Article Text
Abstract
Introduction/Background To decrease immunosuppression and enhance T-cell activation in the tumour microenvironment, we conducted an open-label, investigator-initiated, multicohort, phase II trial (NCT03192059) of pembrolizumab with multimodal immunomodulation.
Methodology Chemotherapy-pretreated patients were recruited into two experimental cohorts (cervical carcinoma or endometrial carcinoma) and one exploratory cohort (uterine sarcoma).
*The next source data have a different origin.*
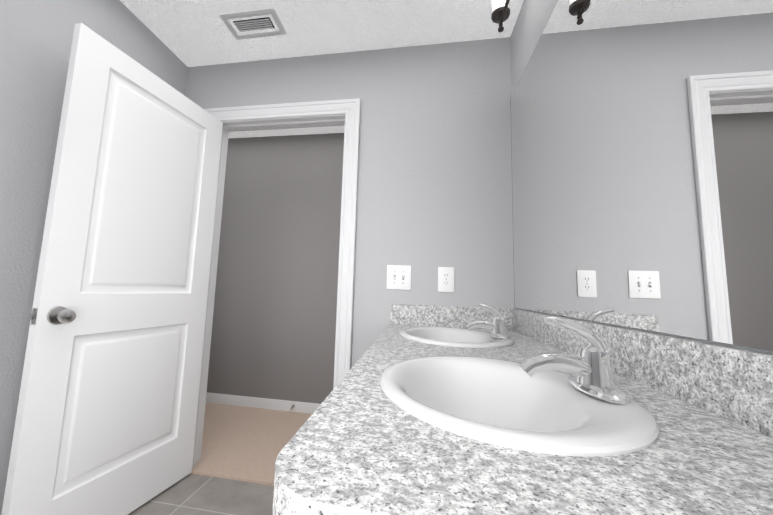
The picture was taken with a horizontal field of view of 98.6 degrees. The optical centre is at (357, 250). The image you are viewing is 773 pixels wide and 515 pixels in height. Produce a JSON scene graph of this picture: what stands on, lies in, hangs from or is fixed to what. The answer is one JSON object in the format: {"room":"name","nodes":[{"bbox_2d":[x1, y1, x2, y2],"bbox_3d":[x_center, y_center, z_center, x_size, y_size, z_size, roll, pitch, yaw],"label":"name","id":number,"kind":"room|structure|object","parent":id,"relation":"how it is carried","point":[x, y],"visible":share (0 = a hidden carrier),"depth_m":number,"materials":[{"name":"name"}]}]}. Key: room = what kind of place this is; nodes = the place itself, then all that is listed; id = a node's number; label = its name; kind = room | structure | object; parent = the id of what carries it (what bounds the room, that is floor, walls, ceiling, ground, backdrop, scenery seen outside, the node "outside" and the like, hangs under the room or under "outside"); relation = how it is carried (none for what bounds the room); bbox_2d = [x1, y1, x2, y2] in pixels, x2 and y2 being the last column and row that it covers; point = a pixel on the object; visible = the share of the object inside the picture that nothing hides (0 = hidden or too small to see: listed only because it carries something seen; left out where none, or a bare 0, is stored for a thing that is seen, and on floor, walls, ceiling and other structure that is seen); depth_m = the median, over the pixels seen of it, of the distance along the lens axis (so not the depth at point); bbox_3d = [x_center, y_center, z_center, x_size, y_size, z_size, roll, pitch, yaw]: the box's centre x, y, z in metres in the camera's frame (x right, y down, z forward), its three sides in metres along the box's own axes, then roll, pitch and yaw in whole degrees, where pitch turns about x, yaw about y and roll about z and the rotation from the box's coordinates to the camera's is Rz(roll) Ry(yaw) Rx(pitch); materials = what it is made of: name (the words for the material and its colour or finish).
{"room":"bathroom","nodes":[
{"label":"bathroom","id":0,"kind":"room"},
{"bbox_2d":[0,0,187,514],"bbox_3d":[-1.487,-0.178,0.485,0.115,2.440,3.165,1,-7,10],"label":"wall","id":1,"kind":"structure","parent":0,"point":[36,37],"depth_m":1.29,"materials":[{"name":"grey paint"}]},
{"bbox_2d":[128,473,273,514],"bbox_3d":[-0.504,1.078,0.152,2.204,0.060,3.165,1,-7,10],"label":"floor","id":2,"kind":"structure","parent":0,"point":[192,494],"depth_m":1.61,"materials":[{"name":"grey tile"}]},
{"bbox_2d":[273,303,772,514],"bbox_3d":[0.324,0.661,0.911,0.624,1.005,1.490,1,-7,10],"label":"bathroom vanity","id":3,"kind":"object","parent":2,"relation":"on","point":[483,409],"visible":1,"depth_m":0.44,"materials":[{"name":"grey stone"}]},
{"bbox_2d":[399,326,514,372],"bbox_3d":[0.377,0.403,1.304,0.426,0.145,0.506,1,-7,10],"label":"sink","id":4,"kind":"object","parent":3,"relation":"in","point":[451,337],"depth_m":1.29,"materials":[{"name":"white ceramic"}]},
{"bbox_2d":[464,303,508,339],"bbox_3d":[0.500,0.271,1.299,0.156,0.126,0.156,1,-7,10],"label":"faucet","id":5,"kind":"object","parent":3,"relation":"on","point":[497,327],"depth_m":1.28,"materials":[{"name":"silver metal"}]},
{"bbox_2d":[379,355,659,483],"bbox_3d":[0.252,0.316,0.606,0.426,0.145,0.506,1,-7,10],"label":"sink","id":6,"kind":"object","parent":3,"relation":"in","point":[482,404],"depth_m":0.53,"materials":[{"name":"white ceramic"}]},
{"bbox_2d":[518,315,629,404],"bbox_3d":[0.375,0.183,0.600,0.156,0.126,0.156,1,-7,10],"label":"faucet","id":7,"kind":"object","parent":3,"relation":"on","point":[591,381],"depth_m":0.58,"materials":[{"name":"silver metal"}]},
{"bbox_2d":[191,402,311,485],"bbox_3d":[-1.172,1.353,2.735,4.430,0.072,1.715,1,-7,10],"label":"floor","id":8,"kind":"structure","parent":0,"point":[243,443],"depth_m":2.22,"materials":[{"name":"beige carpet"}]},
{"bbox_2d":[206,392,320,413],"bbox_3d":[-0.687,1.300,2.778,1.882,0.079,0.043,1,-7,10],"label":"baseboard","id":9,"kind":"structure","parent":8,"relation":"on","point":[273,404],"depth_m":2.77,"materials":[{"name":"white wood"}]},
{"bbox_2d":[207,133,343,403],"bbox_3d":[-0.558,0.039,2.030,1.399,2.440,0.002,1,-7,10],"label":"wall","id":10,"kind":"structure","parent":0,"point":[273,334],"depth_m":1.99,"materials":[{"name":"grey paint"}]},
{"bbox_2d":[120,0,523,137],"bbox_3d":[-1.411,-1.371,1.191,4.430,0.100,4.280,1,-7,10],"label":"ceiling","id":11,"kind":"structure","parent":0,"point":[190,33],"depth_m":1.79,"materials":[{"name":"white paint"}]},
{"bbox_2d":[219,8,286,39],"bbox_3d":[-0.562,-1.215,1.792,0.306,0.011,0.171,1,-7,10],"label":"ceiling vent","id":12,"kind":"object","parent":11,"relation":"in","point":[253,24],"visible":1,"depth_m":1.78,"materials":[{"name":"white metal"}]},
{"bbox_2d":[185,37,515,367],"bbox_3d":[-0.172,0.038,1.901,2.204,2.440,0.115,1,-7,10],"label":"wall","id":13,"kind":"structure","parent":0,"point":[434,189],"depth_m":1.81,"materials":[{"name":"grey paint"}]},
{"bbox_2d":[1,22,222,514],"bbox_3d":[-1.012,0.165,1.561,0.035,2.023,0.806,0,-7,18],"label":"door leaf","id":14,"kind":"structure","parent":13,"relation":"in","point":[106,417],"depth_m":1.43,"materials":[{"name":"white wood"}]},
{"bbox_2d":[30,306,75,324],"bbox_3d":[-1.126,0.238,1.205,0.183,0.067,0.104,0,-7,18],"label":"door knob","id":15,"kind":"object","parent":14,"relation":"attached to","point":[57,315],"depth_m":1.19,"materials":[{"name":"grey metal"}]},
{"bbox_2d":[193,98,360,466],"bbox_3d":[-0.498,0.188,1.941,0.988,2.128,0.162,1,-7,10],"label":"door frame","id":16,"kind":"structure","parent":13,"relation":"attached to","point":[350,108],"depth_m":1.93,"materials":[{"name":"white wood"}]},
{"bbox_2d":[387,265,410,289],"bbox_3d":[0.215,0.144,1.749,0.128,0.128,0.020,1,-7,10],"label":"toggle light switch","id":17,"kind":"object","parent":13,"relation":"attached to","point":[399,277],"visible":1,"depth_m":1.75,"materials":[{"name":"white plastic"}]},
{"bbox_2d":[438,267,453,291],"bbox_3d":[0.456,0.152,1.711,0.082,0.128,0.007,1,-7,10],"label":"duplex electrical outlet","id":18,"kind":"object","parent":13,"relation":"attached to","point":[445,279],"visible":1,"depth_m":1.71,"materials":[{"name":"white plastic"}]},
{"bbox_2d":[510,0,557,96],"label":"wall","id":19,"kind":"structure","parent":0,"point":[533,17],"depth_m":1.54,"materials":[{"name":"grey paint"}]},
{"bbox_2d":[490,0,509,32],"bbox_3d":[0.580,-1.065,1.103,0.242,0.253,0.744,1,-7,10],"label":"sconce","id":20,"kind":"object","parent":19,"relation":"attached to","point":[500,11],"visible":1,"depth_m":1.36,"materials":[{"name":"brown metal"}]},
{"bbox_2d":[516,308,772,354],"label":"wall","id":21,"kind":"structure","parent":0,"point":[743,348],"depth_m":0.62,"materials":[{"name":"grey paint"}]},
{"bbox_2d":[510,0,772,351],"bbox_3d":[0.668,-0.350,0.999,0.007,1.106,1.443,1,-7,10],"label":"mirror","id":22,"kind":"object","parent":21,"relation":"attached to","point":[642,158],"visible":1,"depth_m":0.69,"materials":[{"name":"grey mirror"}]}
]}
Patients received an immunomodulatory five-drug cocktail consisting of low-dose cyclophosphamide, aspirin, lansoprazole, vitamin D, and curcumin starting two weeks before radioimmunotherapy (figure 1). Pembrolizumab, 200 mg/dose, was administered on day 1 of each 21-day cycle from day 15 onwards; one of the tumour lesions was irradiated (8Gyx3) on days 15, 17, and 19. The primary endpoint was objective response rate (irORR) per immune-related response criteria (irRC) at week 26; a lower bound of its 90% confidence interval (CI) of >10% in either experimental cohort was considered successful.
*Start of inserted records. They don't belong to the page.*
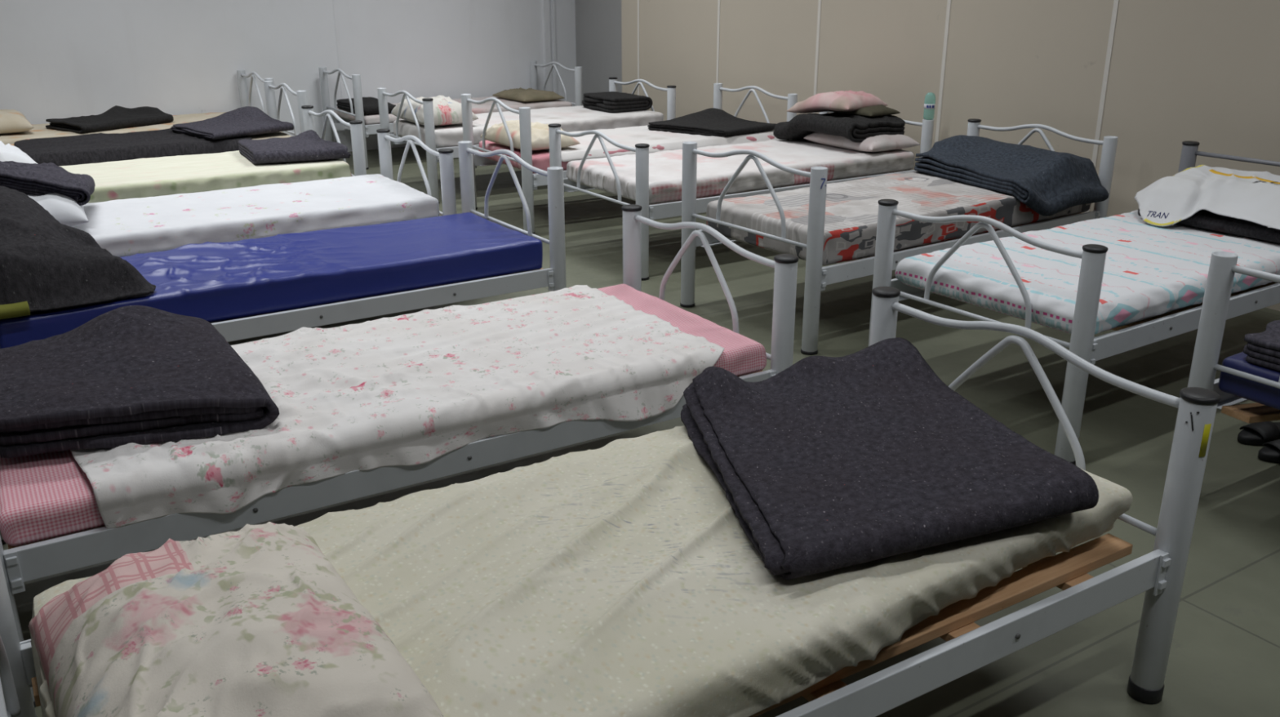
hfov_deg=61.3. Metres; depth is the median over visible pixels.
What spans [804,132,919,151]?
pillow
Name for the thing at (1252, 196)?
towel
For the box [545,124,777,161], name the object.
sheet
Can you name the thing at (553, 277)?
bed
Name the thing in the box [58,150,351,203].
mattress
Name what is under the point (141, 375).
blanket
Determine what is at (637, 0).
trim
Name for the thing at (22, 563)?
bed
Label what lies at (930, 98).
bottle
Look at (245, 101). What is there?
bed
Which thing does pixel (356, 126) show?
bed
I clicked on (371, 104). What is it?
blanket
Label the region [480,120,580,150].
pillow
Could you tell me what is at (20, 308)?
folded cloth
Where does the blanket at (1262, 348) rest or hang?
on the mattress at (1260, 393)
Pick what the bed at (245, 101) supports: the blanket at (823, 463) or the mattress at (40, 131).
the mattress at (40, 131)
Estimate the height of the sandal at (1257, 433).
0.066 m
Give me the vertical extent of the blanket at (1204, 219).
0.108 m
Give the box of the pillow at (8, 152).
[0,140,37,164]
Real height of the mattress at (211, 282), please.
0.152 m
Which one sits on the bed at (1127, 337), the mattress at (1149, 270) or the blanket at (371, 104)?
the mattress at (1149, 270)
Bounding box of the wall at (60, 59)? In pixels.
[0,0,576,151]
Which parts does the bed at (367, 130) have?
post, rail, rail, rail, arch rail, post, rail, post, rail, arch rail, post
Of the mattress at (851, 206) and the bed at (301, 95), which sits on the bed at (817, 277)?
the mattress at (851, 206)
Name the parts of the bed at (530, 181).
post, rail, rail, rail, arch rail, post, rail, post, arch rail, rail, post
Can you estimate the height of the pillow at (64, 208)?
0.172 m
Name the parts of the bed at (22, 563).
post, rail, post, arch rail, rail, rail, post
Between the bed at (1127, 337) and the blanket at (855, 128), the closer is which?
the bed at (1127, 337)
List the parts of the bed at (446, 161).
post, rail, arch rail, post
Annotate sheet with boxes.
[71,284,724,528]
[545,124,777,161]
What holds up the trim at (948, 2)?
attached to the wall partition at (1206, 73)
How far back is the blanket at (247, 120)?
7.56 m
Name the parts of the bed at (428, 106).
post, rail, rail, rail, arch rail, post, rail, post, rail, arch rail, post
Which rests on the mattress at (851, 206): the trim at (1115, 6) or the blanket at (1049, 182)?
the blanket at (1049, 182)
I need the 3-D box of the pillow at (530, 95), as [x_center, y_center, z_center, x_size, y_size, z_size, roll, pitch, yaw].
[-1.009,-2.382,9.726,0.420,0.097,0.600,-14,24,-33]
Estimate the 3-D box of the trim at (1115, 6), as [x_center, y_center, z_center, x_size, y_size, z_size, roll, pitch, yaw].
[2.390,-2.125,5.301,0.004,3.400,0.026,-12,23,-31]
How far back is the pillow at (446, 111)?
7.47 m
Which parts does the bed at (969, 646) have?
arch rail, post, rail, post, rail, arch rail, rail, rail, post
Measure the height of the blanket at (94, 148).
0.166 m
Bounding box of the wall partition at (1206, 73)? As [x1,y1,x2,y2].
[621,0,1279,311]
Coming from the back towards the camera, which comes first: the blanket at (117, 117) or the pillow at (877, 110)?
the blanket at (117, 117)
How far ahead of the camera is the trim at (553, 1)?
10.29 m
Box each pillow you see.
[0,109,34,133]
[0,140,37,164]
[28,191,88,226]
[28,521,444,716]
[391,95,479,125]
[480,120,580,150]
[492,87,564,102]
[786,89,887,113]
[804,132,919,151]
[828,104,900,116]
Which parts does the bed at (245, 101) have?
post, rail, arch rail, post
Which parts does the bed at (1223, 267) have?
post, rail, rail, rail
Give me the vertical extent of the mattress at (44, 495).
0.090 m
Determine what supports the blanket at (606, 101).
on the mattress at (571, 118)
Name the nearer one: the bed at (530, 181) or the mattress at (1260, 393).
the mattress at (1260, 393)
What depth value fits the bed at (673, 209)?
5.64 m
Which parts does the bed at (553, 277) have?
rail, post, rail, arch rail, rail, post
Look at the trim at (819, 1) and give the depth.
7.28 m
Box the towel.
[1134,164,1279,229]
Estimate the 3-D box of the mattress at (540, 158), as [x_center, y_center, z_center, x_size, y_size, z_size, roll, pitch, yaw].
[-0.046,-1.431,7.223,1.920,0.108,0.836,-12,23,-30]
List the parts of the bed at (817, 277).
post, rail, rail, arch rail, rail, post, rail, post, arch rail, rail, post
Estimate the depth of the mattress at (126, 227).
4.96 m
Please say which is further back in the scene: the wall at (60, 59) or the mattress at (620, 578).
the wall at (60, 59)
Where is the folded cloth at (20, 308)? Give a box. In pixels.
[0,301,30,319]
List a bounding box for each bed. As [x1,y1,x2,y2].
[0,204,799,707]
[0,286,1220,716]
[211,140,566,342]
[236,70,276,112]
[263,80,307,135]
[301,105,366,176]
[318,60,582,169]
[376,128,456,215]
[377,76,675,203]
[461,83,797,234]
[547,111,933,280]
[680,118,1118,355]
[868,140,1279,464]
[1187,251,1279,422]
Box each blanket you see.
[0,160,95,205]
[0,186,155,311]
[0,305,279,457]
[13,128,251,166]
[45,105,173,133]
[170,106,293,139]
[237,129,351,164]
[336,97,395,115]
[582,91,652,112]
[647,107,776,136]
[680,337,1098,579]
[773,111,905,142]
[914,134,1108,216]
[1137,208,1279,243]
[1243,320,1279,370]
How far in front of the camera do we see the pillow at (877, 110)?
6.47 m
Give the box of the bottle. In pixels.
[923,92,935,119]
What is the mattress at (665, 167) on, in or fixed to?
on the bed at (673, 209)
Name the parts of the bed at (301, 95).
post, rail, arch rail, rail, post
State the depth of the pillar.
10.09 m
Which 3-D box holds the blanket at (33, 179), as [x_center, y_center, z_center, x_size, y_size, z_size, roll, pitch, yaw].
[-2.624,-0.749,4.635,0.570,0.229,0.638,-12,23,-31]
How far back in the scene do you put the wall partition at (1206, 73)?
6.00 m
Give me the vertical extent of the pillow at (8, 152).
0.210 m
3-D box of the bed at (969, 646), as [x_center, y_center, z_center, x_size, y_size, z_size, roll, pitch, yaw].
[-0.011,0.455,2.065,2.153,0.726,0.939,-12,23,-30]
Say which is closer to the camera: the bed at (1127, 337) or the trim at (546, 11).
the bed at (1127, 337)
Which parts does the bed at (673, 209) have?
post, rail, rail, rail, arch rail, post, rail, rail, post
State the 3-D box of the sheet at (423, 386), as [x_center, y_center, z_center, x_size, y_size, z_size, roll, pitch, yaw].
[-0.682,0.066,3.016,1.742,0.168,0.871,-12,23,-30]
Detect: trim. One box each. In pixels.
[542,0,551,91]
[551,0,557,93]
[637,0,639,95]
[715,0,719,83]
[812,0,821,113]
[934,0,951,142]
[1084,0,1119,212]
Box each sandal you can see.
[1237,421,1279,445]
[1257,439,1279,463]
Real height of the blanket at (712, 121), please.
0.103 m
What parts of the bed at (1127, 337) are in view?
post, rail, arch rail, rail, rail, post, rail, post, rail
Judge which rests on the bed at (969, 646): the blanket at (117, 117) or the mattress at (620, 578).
the mattress at (620, 578)
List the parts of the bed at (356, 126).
post, rail, arch rail, post
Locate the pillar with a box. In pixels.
[574,0,622,100]
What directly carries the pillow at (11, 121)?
on the mattress at (40, 131)
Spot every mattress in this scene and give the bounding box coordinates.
[0,111,226,144]
[0,212,542,348]
[0,284,766,546]
[4,131,292,146]
[30,425,1133,716]
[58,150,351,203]
[73,173,439,257]
[333,96,572,124]
[393,105,663,148]
[478,135,774,173]
[566,137,914,204]
[706,170,1090,265]
[894,209,1279,333]
[1218,351,1279,409]
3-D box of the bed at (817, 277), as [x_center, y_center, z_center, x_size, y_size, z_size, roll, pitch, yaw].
[1.275,-0.702,5.212,2.062,0.785,0.896,-14,24,-33]
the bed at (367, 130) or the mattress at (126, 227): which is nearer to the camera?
the mattress at (126, 227)
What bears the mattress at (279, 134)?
on the bed at (301, 95)
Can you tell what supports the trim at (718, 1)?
attached to the wall partition at (1206, 73)
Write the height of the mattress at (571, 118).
0.122 m
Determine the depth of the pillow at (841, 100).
6.55 m
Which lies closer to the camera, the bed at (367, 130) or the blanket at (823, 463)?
the blanket at (823, 463)
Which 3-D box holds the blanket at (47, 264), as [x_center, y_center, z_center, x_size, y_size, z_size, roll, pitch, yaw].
[-2.112,-0.430,3.856,0.560,0.318,0.843,-13,23,-31]
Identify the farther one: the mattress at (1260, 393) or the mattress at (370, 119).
the mattress at (370, 119)
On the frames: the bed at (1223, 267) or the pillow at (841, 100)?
the bed at (1223, 267)
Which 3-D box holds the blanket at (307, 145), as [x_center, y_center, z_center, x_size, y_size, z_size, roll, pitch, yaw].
[-2.044,-1.231,6.263,0.513,0.107,0.675,-13,23,-31]
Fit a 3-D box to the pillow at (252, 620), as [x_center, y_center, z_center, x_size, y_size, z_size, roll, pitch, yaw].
[-0.611,0.428,1.582,0.481,0.174,0.713,-12,23,-30]
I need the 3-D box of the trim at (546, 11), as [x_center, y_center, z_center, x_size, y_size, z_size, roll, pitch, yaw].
[-0.882,-3.786,9.966,0.060,3.400,0.030,-12,23,-31]
Results Fifty patients were enrolled and treated across the cohorts (cervical, n=18; endometrial, n=25; sarcoma=7). Pathology review revealed that 3/7 sarcoma patients had carcinosarcoma. At week 26, the irORR was 11.1% (90%CI, 2.0 to 31.0) in cervical cancer, 12.0% (90%CI, 3.4 to 28.2) in endometrial cancer, and 14.3% (90% CI, 0.7 to 52.1) in uterine (carcino)sarcoma. The best overall response rate per RECIST v1.1 was 22.2% (90%CI, 8.0 to 43.9), 12.0% (90%CI, 3.4 to 28.2), and 28.6 (90%CI, 5.3 to 65.9). Median PFS was 13.4 weeks (11.3 to 26.1), 13.1 weeks (13.1 to 19.4), and 34.3 weeks (95%CI, 5.6 to 77.9) (figure 2A-C). Grade≥3 treatment-related adverse events were reported in 10 (55.6%), 9 (36.0%), and 4 (57.1%) patients. Overall, there was one (2.0%) possible treatment-related death. Health-related quality of life was generally stable over time. Multi-parameter immune monitoring characterised the patients and revealed changes throughout study treatment.
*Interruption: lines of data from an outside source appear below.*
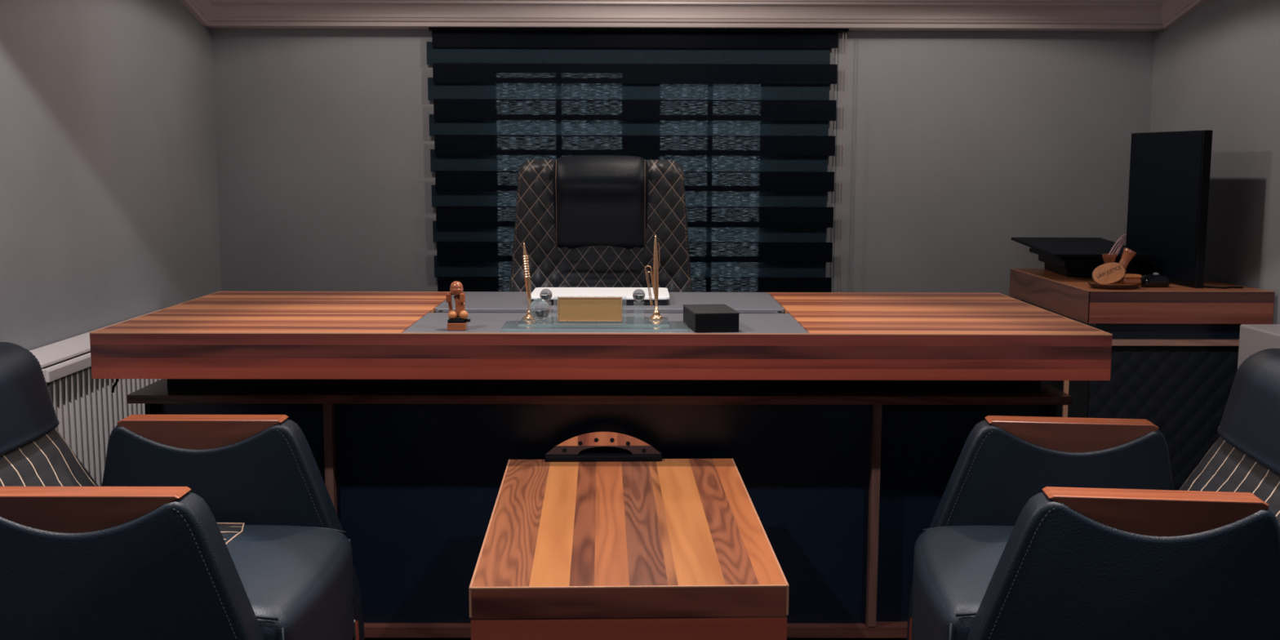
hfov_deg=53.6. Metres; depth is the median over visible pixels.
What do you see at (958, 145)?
wall
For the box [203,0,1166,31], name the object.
trim
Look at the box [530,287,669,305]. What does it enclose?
laptop
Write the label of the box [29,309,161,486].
radiator
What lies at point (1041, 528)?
armchair
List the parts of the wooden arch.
arch panel
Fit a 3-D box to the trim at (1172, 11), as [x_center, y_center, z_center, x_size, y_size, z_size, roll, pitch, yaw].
[1.961,-1.330,2.612,0.084,1.074,3.517,0,7,-5]
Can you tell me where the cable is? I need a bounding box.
[1203,285,1242,288]
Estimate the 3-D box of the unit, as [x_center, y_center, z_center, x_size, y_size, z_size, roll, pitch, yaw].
[1.617,0.251,4.230,0.557,0.780,0.796,0,7,0]
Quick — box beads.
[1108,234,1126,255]
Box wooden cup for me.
[1102,253,1116,263]
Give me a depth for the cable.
3.87 m
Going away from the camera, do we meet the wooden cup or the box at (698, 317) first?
the box at (698, 317)
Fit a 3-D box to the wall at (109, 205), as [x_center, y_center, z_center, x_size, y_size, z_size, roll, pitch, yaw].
[-1.566,-0.366,1.307,0.120,2.720,6.700,0,7,0]
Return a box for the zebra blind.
[426,27,848,292]
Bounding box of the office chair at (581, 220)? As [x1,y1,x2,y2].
[510,155,692,292]
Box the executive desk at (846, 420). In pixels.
[89,291,1112,639]
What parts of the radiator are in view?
panel, ribbed panel
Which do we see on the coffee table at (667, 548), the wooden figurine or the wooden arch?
the wooden arch
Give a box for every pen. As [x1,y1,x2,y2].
[522,242,531,306]
[653,235,659,306]
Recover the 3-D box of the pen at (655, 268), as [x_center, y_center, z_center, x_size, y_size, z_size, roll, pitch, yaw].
[0.038,-0.116,2.969,0.014,0.168,0.012,6,9,40]
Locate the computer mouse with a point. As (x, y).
(1154, 280)
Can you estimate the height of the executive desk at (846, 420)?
0.782 m
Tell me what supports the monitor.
on the unit
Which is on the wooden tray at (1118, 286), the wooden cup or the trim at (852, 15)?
the wooden cup
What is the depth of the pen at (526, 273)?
2.96 m
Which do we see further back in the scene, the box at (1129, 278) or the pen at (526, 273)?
the box at (1129, 278)
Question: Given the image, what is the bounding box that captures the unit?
[1008,268,1275,490]
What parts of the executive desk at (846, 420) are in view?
panel, modesty panel, modesty panel, rail, modesty panel, panel, leg panel
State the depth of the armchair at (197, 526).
2.16 m
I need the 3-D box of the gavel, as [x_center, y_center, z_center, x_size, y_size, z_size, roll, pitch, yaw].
[1.476,-0.169,3.885,0.087,0.107,0.039,0,7,0]
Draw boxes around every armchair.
[0,342,364,639]
[906,348,1279,639]
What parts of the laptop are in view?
lid
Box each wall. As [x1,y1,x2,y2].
[0,0,222,368]
[211,28,1155,300]
[1149,0,1279,324]
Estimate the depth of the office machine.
4.21 m
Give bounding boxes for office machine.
[1011,237,1155,277]
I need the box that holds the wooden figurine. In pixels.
[445,280,470,330]
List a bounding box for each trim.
[178,0,214,25]
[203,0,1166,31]
[1158,0,1207,28]
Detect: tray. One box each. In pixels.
[1088,281,1140,289]
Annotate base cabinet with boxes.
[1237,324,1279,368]
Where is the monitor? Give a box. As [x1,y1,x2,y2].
[1125,129,1212,288]
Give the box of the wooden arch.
[544,431,662,462]
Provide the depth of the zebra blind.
4.52 m
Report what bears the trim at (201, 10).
attached to the wall at (109, 205)
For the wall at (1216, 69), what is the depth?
4.02 m
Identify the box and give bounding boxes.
[682,304,739,332]
[1119,273,1142,284]
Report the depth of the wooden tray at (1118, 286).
3.83 m
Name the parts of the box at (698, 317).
lid
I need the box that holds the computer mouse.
[1140,271,1170,287]
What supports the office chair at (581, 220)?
on the floor
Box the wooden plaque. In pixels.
[1091,262,1125,284]
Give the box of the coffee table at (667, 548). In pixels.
[468,458,789,639]
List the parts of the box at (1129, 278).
lid
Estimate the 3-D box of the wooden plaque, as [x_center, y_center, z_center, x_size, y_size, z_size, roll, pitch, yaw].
[1.422,-0.141,3.843,0.096,0.069,0.022,2,7,13]
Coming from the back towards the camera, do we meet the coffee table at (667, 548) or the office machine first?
the office machine
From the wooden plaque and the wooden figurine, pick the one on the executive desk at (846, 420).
the wooden figurine
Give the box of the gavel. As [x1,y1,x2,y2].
[1114,247,1136,283]
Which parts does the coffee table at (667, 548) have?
panel
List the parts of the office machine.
lid
Combined waterfall and swimmer plot of the (A) cervical cohort, (B) endometrial cohort, and © (carcino) sarcoma cohort. Each row (i.e., response bar + characteristics + swimmer lane) corresponds to one patient. Waterfall plot showing best percentage change from baseline in the sum of diameters of the target lesions best overall response is indicated by color coding of bars and includes assessment of target, nontarget, and new lesions. The dotted lines at -30% abd +20% indicate thresholds for partial Response Evaluation Criteria in Solid Tumors, version 1.1 (RECIST v1.1). Swimmer plot (event chart) for tumor response (response category indicated by color coding), progressive disease per RECIST v1.1, safety, time on study, and death. The solid lines at week 3 and week 26 indicate the first pembrolizumab dose and timing of the primary endpoint, respectively
Conclusion PRIMMO did not show sufficient evidence of a positive risk-to-benefit ratio to recommend a confirmatory phase III trial.